Nothing but the lines from the one containing "sorte qu’en début" through the final line of the data should be repeated, and each must be exact.

Task material
* * * *

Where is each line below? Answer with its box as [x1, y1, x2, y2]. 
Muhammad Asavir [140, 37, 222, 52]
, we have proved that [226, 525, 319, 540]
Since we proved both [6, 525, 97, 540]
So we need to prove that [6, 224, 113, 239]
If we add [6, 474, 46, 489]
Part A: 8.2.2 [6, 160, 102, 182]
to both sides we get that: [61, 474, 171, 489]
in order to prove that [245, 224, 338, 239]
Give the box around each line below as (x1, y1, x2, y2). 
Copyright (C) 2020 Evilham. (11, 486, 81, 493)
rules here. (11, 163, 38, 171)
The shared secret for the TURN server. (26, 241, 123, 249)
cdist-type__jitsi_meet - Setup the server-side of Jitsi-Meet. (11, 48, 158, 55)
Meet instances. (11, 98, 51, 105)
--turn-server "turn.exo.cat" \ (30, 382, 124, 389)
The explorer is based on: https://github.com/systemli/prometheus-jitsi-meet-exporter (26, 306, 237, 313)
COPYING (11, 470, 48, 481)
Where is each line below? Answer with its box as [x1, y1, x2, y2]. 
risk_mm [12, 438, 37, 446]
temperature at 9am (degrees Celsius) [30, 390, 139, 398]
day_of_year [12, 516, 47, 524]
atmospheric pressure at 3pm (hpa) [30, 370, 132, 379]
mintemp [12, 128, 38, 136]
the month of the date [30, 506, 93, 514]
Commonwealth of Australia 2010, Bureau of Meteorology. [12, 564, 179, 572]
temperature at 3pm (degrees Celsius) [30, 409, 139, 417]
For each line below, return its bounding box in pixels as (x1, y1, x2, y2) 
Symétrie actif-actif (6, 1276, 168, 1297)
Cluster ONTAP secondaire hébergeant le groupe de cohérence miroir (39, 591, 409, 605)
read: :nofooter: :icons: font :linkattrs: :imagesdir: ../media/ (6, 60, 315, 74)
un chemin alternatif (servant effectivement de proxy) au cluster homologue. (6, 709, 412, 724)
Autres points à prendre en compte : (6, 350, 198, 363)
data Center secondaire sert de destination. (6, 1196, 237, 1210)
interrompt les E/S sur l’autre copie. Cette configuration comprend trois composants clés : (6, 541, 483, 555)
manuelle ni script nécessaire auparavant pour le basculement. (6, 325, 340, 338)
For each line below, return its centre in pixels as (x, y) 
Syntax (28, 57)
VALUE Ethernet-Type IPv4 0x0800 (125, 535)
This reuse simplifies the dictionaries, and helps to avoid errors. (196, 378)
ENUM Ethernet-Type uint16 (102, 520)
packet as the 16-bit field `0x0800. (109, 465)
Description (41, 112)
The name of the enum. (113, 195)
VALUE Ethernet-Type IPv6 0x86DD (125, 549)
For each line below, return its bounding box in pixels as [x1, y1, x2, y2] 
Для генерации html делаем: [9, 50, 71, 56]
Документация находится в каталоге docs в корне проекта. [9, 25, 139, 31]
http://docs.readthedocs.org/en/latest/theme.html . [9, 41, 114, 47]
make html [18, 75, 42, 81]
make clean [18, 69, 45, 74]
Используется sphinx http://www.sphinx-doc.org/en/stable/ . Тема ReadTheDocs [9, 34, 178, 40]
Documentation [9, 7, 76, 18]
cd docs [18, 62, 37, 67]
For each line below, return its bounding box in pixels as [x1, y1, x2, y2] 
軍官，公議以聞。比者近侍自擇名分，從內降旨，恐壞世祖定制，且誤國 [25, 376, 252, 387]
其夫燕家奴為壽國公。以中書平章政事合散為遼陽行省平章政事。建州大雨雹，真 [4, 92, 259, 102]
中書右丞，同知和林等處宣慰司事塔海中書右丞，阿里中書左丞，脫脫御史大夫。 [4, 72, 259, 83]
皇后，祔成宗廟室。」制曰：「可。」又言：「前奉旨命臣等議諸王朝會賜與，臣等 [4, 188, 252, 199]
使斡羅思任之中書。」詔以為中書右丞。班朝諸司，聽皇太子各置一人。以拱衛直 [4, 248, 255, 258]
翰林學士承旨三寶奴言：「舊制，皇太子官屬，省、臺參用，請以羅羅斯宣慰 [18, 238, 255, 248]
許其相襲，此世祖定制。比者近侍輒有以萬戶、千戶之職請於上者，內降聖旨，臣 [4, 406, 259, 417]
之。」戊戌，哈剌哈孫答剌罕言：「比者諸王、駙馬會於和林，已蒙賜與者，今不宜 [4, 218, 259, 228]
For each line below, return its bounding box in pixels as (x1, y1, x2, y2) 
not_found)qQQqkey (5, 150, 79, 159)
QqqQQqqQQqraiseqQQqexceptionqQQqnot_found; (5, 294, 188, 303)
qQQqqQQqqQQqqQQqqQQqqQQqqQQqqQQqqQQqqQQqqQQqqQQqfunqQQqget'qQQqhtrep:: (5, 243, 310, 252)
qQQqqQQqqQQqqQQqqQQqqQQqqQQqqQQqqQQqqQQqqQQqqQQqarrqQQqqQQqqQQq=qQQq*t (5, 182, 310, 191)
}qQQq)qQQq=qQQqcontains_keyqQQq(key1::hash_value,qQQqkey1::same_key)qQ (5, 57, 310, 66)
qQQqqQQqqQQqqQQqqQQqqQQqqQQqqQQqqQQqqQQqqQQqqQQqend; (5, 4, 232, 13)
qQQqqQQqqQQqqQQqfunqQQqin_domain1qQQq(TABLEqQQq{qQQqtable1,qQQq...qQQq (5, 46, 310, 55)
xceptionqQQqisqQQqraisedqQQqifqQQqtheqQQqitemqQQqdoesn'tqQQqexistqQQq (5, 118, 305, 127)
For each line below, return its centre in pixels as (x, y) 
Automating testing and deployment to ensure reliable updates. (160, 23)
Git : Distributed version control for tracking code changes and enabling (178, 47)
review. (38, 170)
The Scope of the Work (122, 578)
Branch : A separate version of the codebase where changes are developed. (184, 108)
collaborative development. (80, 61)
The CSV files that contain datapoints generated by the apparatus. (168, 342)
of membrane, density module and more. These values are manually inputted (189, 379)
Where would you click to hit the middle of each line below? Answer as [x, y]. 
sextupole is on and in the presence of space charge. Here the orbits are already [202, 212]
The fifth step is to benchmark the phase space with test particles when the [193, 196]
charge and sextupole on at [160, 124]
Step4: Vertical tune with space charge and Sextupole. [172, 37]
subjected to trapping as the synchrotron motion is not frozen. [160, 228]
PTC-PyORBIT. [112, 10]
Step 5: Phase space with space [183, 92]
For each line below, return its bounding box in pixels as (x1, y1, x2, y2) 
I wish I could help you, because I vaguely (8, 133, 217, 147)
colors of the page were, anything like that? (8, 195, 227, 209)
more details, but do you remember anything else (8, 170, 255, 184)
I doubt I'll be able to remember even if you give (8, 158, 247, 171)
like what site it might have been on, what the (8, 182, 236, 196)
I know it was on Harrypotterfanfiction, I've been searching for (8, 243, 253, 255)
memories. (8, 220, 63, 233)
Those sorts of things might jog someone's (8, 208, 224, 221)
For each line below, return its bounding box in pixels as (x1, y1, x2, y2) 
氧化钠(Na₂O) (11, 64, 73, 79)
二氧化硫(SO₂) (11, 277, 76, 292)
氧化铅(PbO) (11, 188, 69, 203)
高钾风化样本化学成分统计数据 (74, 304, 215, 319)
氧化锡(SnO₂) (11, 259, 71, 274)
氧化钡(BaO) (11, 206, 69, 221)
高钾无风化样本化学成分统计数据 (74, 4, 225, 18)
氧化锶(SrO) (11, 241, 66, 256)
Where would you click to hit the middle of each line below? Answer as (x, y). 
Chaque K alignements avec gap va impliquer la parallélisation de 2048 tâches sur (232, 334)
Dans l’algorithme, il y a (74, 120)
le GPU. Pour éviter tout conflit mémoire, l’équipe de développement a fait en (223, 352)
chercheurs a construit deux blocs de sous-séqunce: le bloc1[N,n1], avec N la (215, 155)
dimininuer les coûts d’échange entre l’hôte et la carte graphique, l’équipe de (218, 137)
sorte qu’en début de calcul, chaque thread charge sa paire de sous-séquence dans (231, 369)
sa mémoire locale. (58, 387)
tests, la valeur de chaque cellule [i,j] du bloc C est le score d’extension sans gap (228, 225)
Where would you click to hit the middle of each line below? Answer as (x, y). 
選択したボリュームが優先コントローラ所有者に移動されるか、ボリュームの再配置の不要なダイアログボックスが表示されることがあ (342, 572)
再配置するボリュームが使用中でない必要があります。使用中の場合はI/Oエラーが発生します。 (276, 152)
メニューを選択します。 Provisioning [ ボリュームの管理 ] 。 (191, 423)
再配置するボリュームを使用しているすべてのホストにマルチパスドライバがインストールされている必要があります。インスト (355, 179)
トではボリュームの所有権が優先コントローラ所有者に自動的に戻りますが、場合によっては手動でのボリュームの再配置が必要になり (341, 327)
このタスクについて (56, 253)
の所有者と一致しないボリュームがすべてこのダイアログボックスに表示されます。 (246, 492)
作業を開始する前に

* * * *

Finished task
sorte qu’en début de calcul, chaque thread charge sa paire de sous-séquence dans (231, 369)
sa mémoire locale. (58, 387)
tests, la valeur de chaque cellule [i,j] du bloc C est le score d’extension sans gap (228, 225)
Where would you click to hit the middle of each line below? Answer as (x, y). 
選択したボリュームが優先コントローラ所有者に移動されるか、ボリュームの再配置の不要なダイアログボックスが表示されることがあ (342, 572)
再配置するボリュームが使用中でない必要があります。使用中の場合はI/Oエラーが発生します。 (276, 152)
メニューを選択します。 Provisioning [ ボリュームの管理 ] 。 (191, 423)
再配置するボリュームを使用しているすべてのホストにマルチパスドライバがインストールされている必要があります。インスト (355, 179)
トではボリュームの所有権が優先コントローラ所有者に自動的に戻りますが、場合によっては手動でのボリュームの再配置が必要になり (341, 327)
このタスクについて (56, 253)
の所有者と一致しないボリュームがすべてこのダイアログボックスに表示されます。 (246, 492)
作業を開始する前に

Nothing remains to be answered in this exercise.